Well I have one in a 72 and it's awesome. I have a couple of plants in front of it so you hardly notice it is there. It's all in how you arrange your tank really. Excellent unit. As for if your fish will like it or not, well experiment with different locations, heights durations etc.


----------



## mbraun15 (Feb 23, 2003)

i dont really understand the air tube that comes off of it and how to lower the pressure of the water ebcause i use the yellow things to lower it but i cant even tell it does anything


----------



## marco (Jan 2, 2003)

my aqua clears look stupid on the back of my aquariums. but i keep them anyway


----------



## Neoplasia (Feb 16, 2003)

mbraun15 said:


> i dont really understand the air tube that comes off of it and how to lower the pressure of the water ebcause i use the yellow things to lower it but i cant even tell it does anything


 The air tube lets you inject air bubbles into the water, it helps increase the oxygen levels.
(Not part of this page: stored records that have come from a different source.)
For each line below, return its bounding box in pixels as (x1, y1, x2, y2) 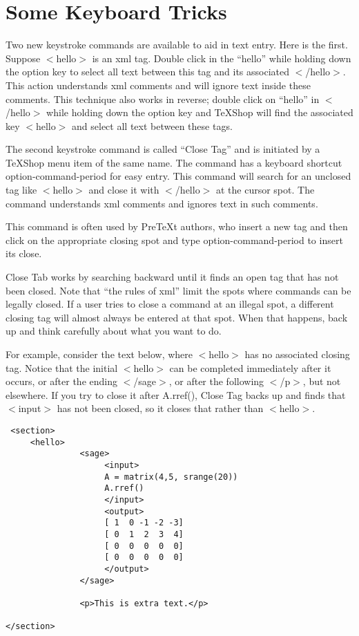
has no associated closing (244, 347, 350, 361)
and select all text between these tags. (72, 118, 233, 133)
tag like (6, 183, 37, 197)
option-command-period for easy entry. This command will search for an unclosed (6, 169, 351, 183)
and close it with (88, 183, 159, 197)
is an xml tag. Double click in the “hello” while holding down (92, 50, 351, 65)
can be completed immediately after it (169, 360, 331, 375)
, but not (302, 374, 341, 389)
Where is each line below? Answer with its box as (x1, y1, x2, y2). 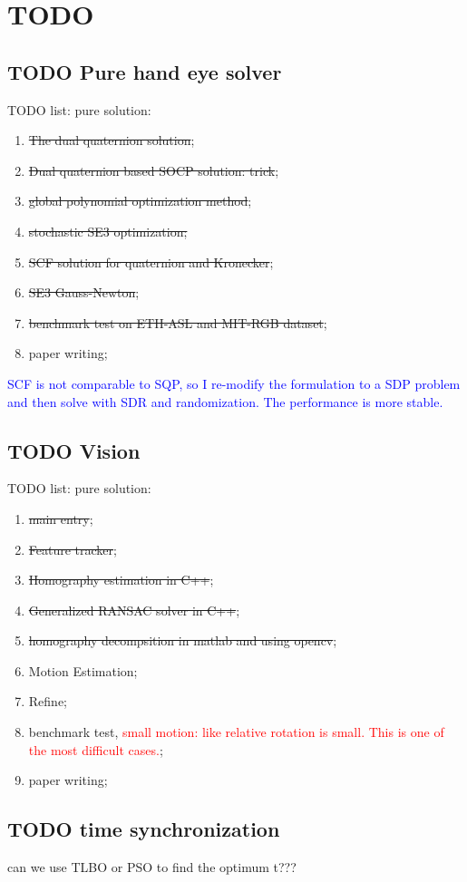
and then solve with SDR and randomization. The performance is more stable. (7, 392, 443, 411)
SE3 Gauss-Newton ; (28, 283, 140, 302)
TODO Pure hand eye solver (7, 57, 282, 85)
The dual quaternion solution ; (28, 131, 195, 150)
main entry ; (28, 509, 93, 528)
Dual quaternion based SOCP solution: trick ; (28, 160, 279, 179)
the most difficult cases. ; (28, 740, 163, 759)
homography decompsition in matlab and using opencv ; (28, 631, 337, 650)
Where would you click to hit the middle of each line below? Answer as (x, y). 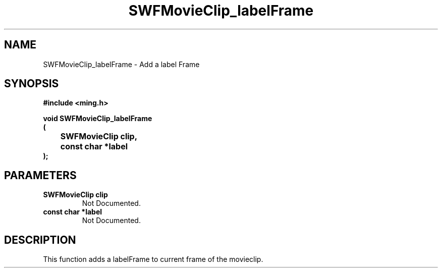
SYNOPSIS (32, 84)
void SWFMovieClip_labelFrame (98, 119)
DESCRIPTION (40, 240)
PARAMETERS (40, 175)
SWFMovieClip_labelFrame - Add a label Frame (121, 64)
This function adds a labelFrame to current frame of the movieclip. (153, 259)
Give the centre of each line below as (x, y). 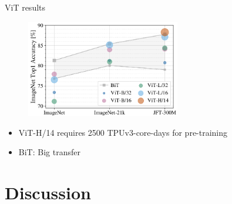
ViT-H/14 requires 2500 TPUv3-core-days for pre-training (123, 132)
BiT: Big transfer (49, 152)
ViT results (25, 7)
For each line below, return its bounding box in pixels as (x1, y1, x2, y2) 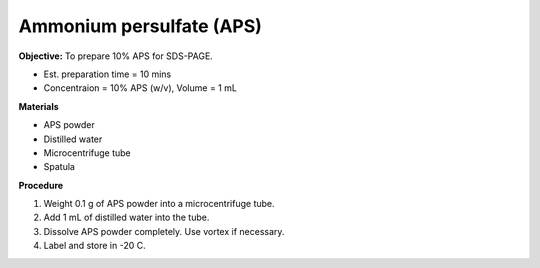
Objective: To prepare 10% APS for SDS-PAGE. (18, 50, 214, 62)
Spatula (43, 161, 75, 173)
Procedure (18, 179, 64, 191)
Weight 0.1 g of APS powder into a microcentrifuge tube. (43, 198, 275, 210)
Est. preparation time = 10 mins (43, 68, 172, 80)
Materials (18, 100, 59, 112)
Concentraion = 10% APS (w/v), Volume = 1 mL (43, 82, 237, 94)
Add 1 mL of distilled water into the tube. (43, 211, 210, 224)
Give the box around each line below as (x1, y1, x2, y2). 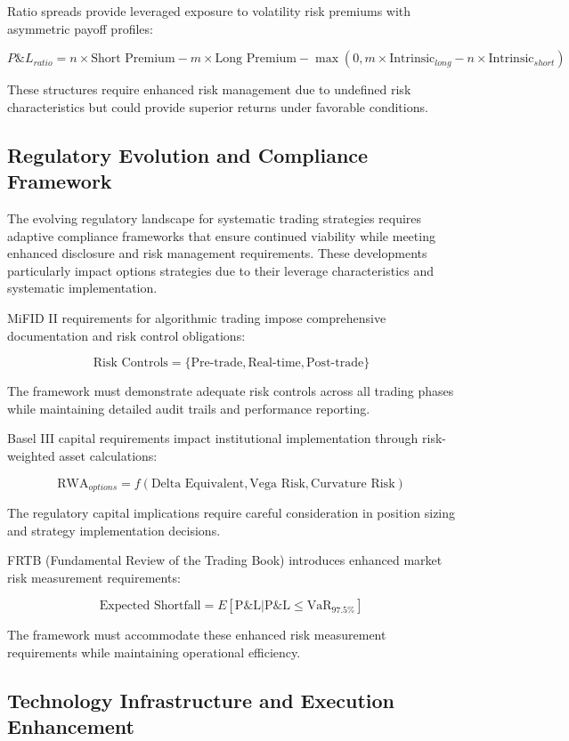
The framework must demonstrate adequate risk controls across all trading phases (7, 382, 454, 400)
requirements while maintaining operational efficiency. (7, 642, 301, 661)
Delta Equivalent (150, 477, 245, 490)
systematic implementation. (7, 278, 158, 297)
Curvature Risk (311, 477, 395, 490)
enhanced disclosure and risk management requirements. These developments (7, 244, 427, 262)
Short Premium (91, 52, 175, 66)
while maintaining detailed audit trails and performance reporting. (7, 399, 370, 417)
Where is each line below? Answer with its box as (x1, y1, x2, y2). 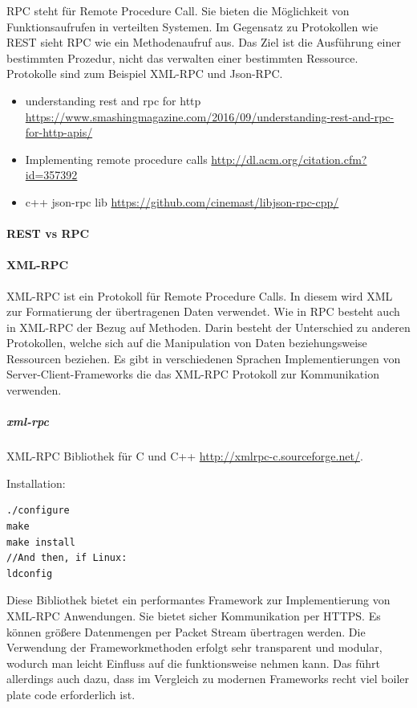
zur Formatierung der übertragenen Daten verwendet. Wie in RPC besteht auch (6, 303, 400, 320)
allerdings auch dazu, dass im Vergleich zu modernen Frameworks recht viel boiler (6, 670, 410, 687)
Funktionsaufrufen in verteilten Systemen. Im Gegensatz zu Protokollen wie (6, 18, 379, 35)
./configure (6, 505, 70, 517)
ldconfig (6, 567, 53, 579)
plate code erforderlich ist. (6, 685, 136, 702)
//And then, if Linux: (6, 552, 128, 564)
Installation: (6, 474, 66, 491)
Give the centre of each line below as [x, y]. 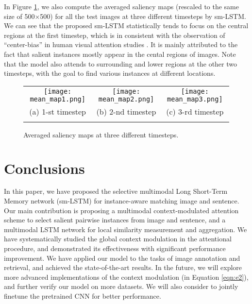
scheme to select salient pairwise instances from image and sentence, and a [115, 220]
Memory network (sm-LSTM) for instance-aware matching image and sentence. [122, 201]
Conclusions [44, 168]
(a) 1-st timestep [58, 111]
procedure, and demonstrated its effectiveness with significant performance [115, 248]
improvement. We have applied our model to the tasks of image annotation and [122, 258]
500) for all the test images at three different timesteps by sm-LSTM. [143, 16]
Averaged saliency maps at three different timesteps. [101, 134]
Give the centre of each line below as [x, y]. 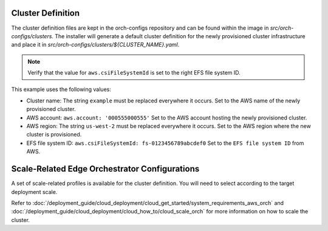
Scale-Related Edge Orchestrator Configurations [105, 169]
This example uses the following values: [61, 89]
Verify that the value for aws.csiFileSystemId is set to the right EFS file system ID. [134, 73]
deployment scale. [34, 192]
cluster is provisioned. [54, 135]
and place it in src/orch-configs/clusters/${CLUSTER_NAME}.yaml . [95, 45]
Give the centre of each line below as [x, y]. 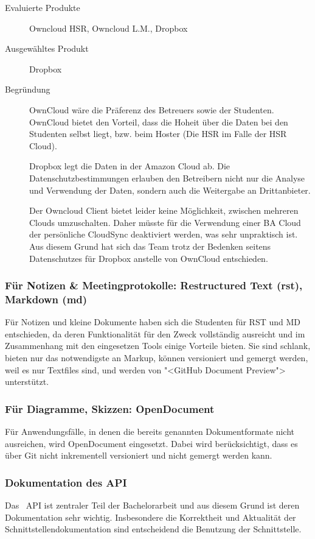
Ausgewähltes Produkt [47, 48]
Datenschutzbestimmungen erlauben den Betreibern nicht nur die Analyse [167, 178]
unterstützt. [27, 382]
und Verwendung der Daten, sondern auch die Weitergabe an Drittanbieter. [170, 190]
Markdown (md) [46, 299]
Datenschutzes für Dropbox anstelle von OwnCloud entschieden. [149, 258]
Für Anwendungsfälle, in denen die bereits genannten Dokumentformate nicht [150, 432]
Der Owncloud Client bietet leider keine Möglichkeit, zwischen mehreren [164, 210]
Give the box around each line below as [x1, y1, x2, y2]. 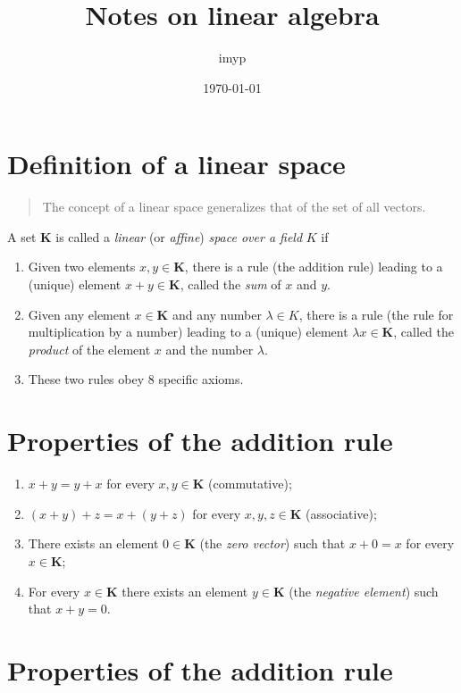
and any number [172, 305, 262, 323]
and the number [165, 339, 254, 358]
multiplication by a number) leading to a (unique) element [28, 322, 348, 341]
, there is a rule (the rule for [298, 305, 454, 323]
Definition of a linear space [7, 146, 346, 182]
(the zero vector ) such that [199, 534, 346, 553]
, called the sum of [180, 275, 281, 294]
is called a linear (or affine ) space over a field [55, 227, 303, 246]
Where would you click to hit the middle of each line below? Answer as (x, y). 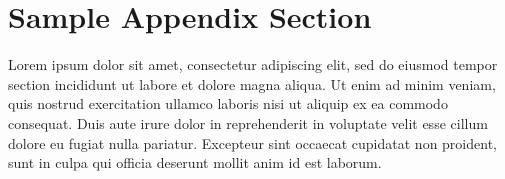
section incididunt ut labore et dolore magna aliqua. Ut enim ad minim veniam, (252, 83)
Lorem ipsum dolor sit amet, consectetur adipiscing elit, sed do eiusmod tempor (253, 64)
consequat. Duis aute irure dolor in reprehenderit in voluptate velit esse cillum (248, 122)
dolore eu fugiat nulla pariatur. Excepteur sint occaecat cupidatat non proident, (252, 142)
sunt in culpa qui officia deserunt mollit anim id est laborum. (195, 162)
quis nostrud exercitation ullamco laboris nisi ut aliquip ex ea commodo (228, 103)
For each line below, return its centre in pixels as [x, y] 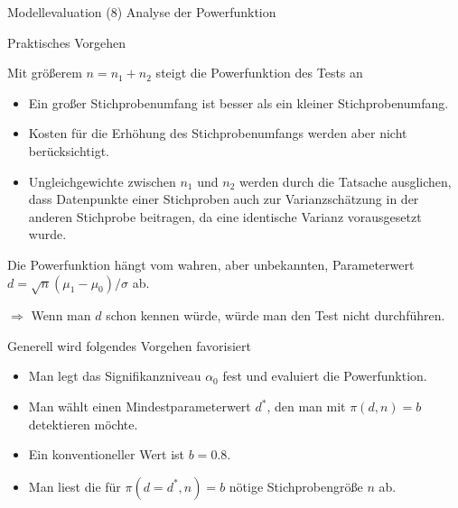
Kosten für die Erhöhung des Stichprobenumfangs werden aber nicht [218, 133]
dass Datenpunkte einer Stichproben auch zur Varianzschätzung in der [224, 199]
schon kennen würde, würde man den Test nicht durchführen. [276, 315]
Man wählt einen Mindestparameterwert [140, 406]
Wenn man [61, 315]
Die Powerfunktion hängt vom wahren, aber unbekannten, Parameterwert [211, 264]
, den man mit [306, 406]
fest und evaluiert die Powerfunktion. [325, 376]
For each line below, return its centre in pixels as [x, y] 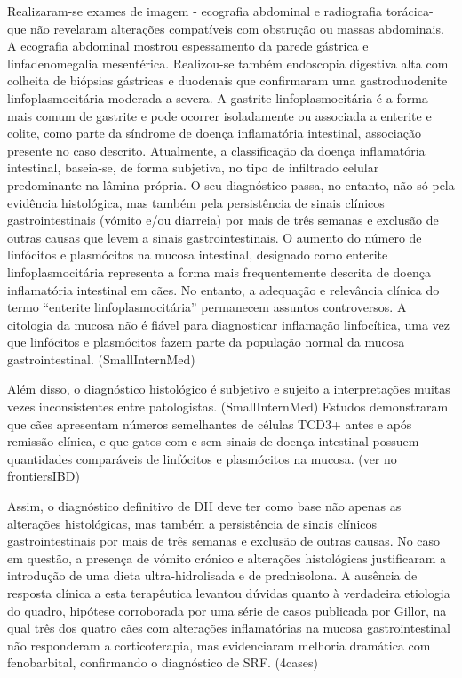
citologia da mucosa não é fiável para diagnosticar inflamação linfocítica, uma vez [228, 324]
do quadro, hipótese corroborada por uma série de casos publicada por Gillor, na [227, 610]
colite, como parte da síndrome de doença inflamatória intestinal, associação [214, 133]
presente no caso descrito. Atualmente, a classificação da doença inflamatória [216, 150]
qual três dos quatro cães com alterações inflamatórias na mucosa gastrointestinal [229, 628]
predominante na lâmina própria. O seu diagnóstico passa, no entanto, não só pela [231, 184]
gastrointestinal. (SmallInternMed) [101, 359]
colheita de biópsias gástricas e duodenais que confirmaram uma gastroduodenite [227, 80]
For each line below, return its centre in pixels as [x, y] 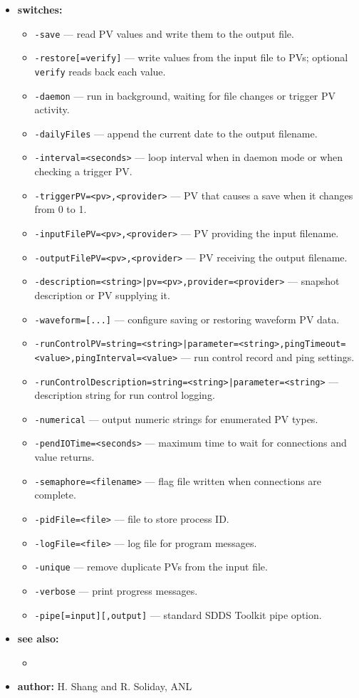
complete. [55, 495]
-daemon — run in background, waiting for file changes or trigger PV [185, 95]
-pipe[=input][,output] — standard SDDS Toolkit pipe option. [178, 614]
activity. [52, 109]
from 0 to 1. [61, 209]
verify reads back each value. [100, 71]
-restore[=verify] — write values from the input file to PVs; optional [191, 57]
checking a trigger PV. [83, 171]
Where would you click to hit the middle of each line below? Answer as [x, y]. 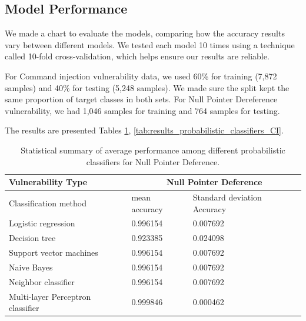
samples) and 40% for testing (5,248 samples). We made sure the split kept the [147, 87]
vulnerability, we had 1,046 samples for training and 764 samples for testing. [142, 110]
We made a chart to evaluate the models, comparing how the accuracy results [145, 33]
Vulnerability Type [48, 182]
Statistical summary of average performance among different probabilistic [153, 150]
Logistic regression [42, 223]
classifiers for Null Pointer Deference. [153, 161]
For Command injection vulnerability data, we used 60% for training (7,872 [141, 76]
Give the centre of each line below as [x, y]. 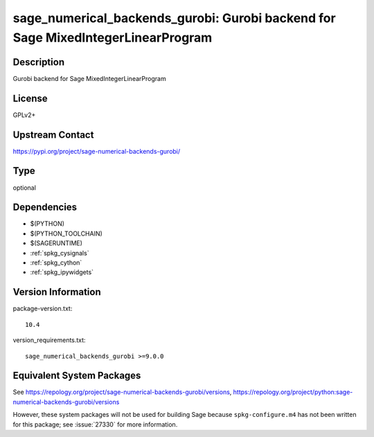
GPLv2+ [24, 115]
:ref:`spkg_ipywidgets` [62, 272]
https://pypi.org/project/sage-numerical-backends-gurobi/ [97, 151]
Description [39, 62]
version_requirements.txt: [49, 340]
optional [24, 188]
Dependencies [45, 207]
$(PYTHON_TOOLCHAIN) [66, 233]
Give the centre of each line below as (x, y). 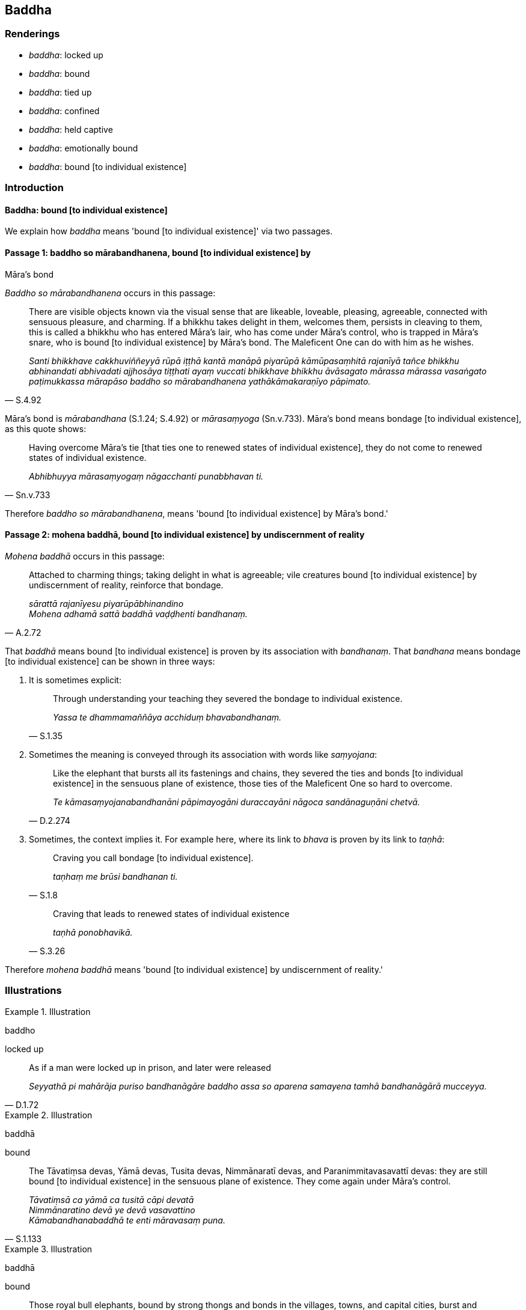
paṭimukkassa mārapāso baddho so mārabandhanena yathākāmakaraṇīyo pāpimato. (200, 381)
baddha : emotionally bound (84, 148)
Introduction (34, 188)
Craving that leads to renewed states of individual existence (171, 913)
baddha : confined (64, 111)
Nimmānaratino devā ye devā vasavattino (112, 1210)
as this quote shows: (46, 428)
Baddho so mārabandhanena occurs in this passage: (110, 293)
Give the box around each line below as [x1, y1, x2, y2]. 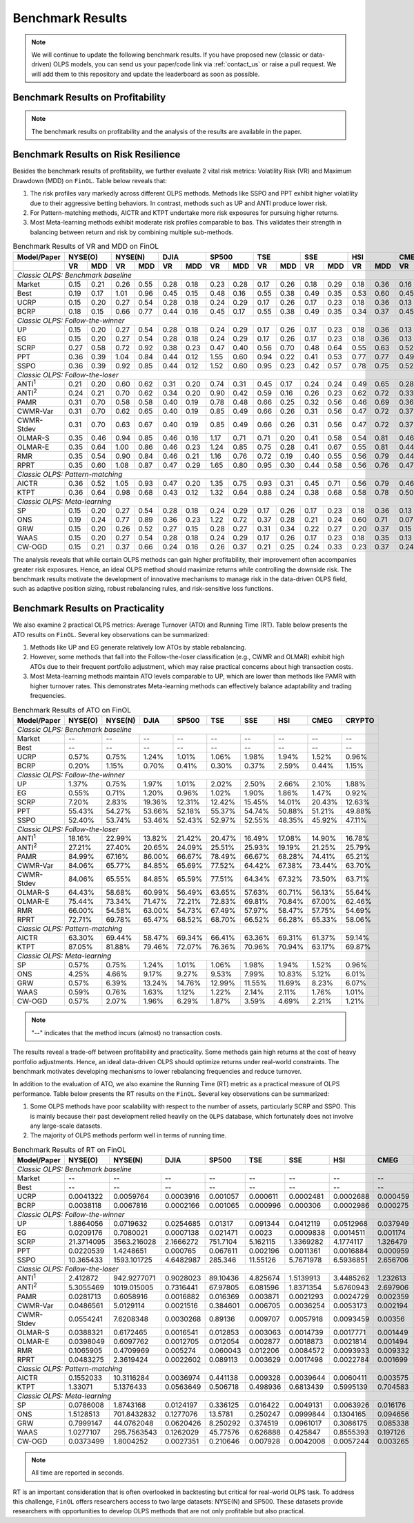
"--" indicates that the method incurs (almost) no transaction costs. [31, 1028, 223, 1037]
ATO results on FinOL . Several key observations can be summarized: [12, 630, 210, 638]
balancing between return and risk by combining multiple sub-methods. [30, 228, 234, 236]
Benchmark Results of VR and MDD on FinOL [12, 242, 159, 252]
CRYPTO [345, 715, 375, 725]
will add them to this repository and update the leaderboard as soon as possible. [31, 70, 260, 78]
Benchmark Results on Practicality [12, 603, 165, 614]
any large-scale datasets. [30, 1122, 103, 1130]
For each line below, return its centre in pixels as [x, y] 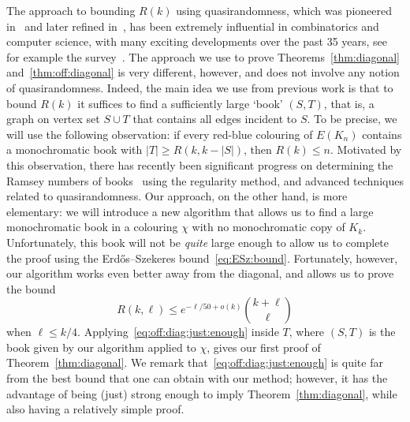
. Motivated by [366, 149]
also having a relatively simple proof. [95, 409]
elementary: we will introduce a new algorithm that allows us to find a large [190, 211]
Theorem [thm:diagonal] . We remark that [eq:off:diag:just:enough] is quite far [195, 362]
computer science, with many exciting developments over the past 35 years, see [197, 41]
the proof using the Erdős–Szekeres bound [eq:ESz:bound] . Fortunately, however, [202, 258]
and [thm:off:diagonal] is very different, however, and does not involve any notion [203, 72]
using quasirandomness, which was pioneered [284, 10]
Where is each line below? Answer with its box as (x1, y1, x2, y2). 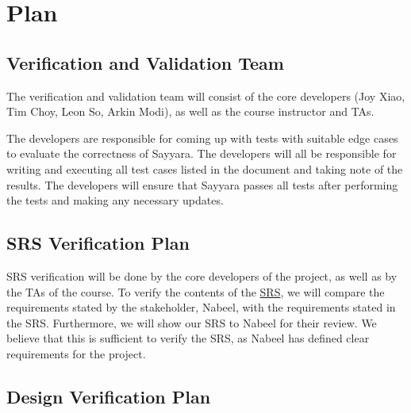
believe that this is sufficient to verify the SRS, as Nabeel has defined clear (6, 330, 370, 346)
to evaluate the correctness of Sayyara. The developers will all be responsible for (6, 145, 397, 162)
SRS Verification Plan (6, 231, 190, 255)
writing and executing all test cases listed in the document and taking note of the (6, 160, 403, 177)
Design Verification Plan (6, 384, 211, 408)
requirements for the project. (6, 345, 146, 361)
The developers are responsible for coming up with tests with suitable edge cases (6, 129, 398, 146)
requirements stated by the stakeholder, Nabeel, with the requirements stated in (6, 299, 396, 315)
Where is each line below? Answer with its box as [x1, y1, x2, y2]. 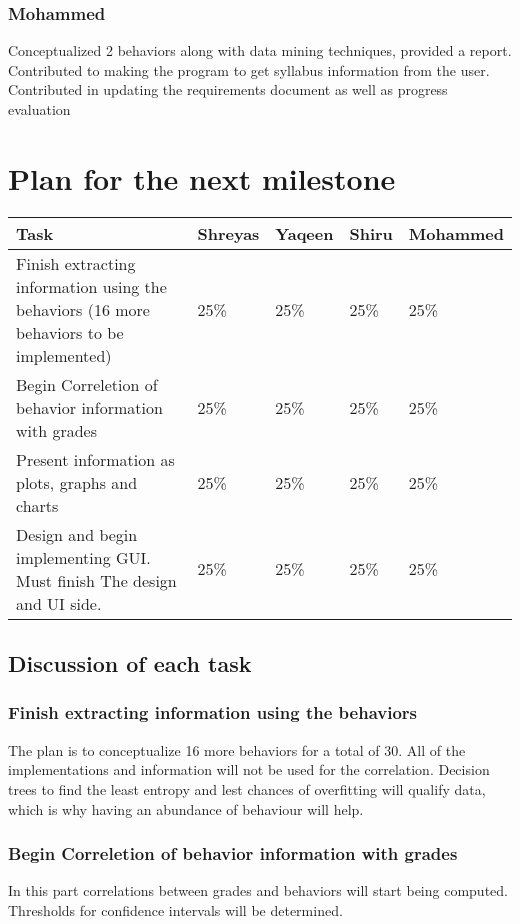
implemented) [16, 343, 112, 367]
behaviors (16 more [16, 297, 150, 321]
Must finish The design [16, 568, 177, 592]
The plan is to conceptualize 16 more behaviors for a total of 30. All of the [8, 739, 466, 760]
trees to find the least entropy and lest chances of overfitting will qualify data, [8, 778, 486, 799]
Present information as [16, 447, 175, 471]
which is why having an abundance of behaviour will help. [8, 798, 364, 819]
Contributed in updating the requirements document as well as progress [8, 79, 448, 100]

There's a stopper that goes on the end of it that you can adjust the amount of air. It's not needed if you just want to push water around or use it as an extra filter, only if you want to add extra oxygen.


----------



## mbraun15 (Feb 23, 2003)

oh ok thanks tahts what i figured i didnt really get it. also how long do u guys leave it on for i read in other forums but i am just wonderin right now anyways. where is yours located i am gonna try and hide it behind a plant and also do u use the quick filter or not if not what do u do so nothing gets sucked up or do u just not worry


----------



## Neoplasia (Feb 16, 2003)

I bought the cage that attaches to the intake which can also hold various types of media. Mine's in the back corner pointing towars the wall to deflect the current and behind plants to hide most of it. I don't use it much right now, but try using it for different lengths and at different times of the day. Eventually you'll figure out what they enjoy the most.


----------



## mbraun15 (Feb 23, 2003)

i am just thinking about getting rid of it


----------



## RhomZilla (Feb 12, 2003)

I have mines in my 125 gal, placed in the middle of the farthest right side of the tank. This, along with a media, goes on and off with the help of a timer so that its not always on or off. My P's kinda likes the routine. If they dont like it if its on, they swim to the opposite side. Also placing it on the farthest side helps circulate the water better in my opinion. (you can clearly see the flow of water when lights are turned on.. full cycle)


----------



## NIKE (Jan 27, 2003)

i have a 901 and my p's love it they line up like soldiers ready for combat







and when i unplug it they flip me the bird







i would keep it!


----------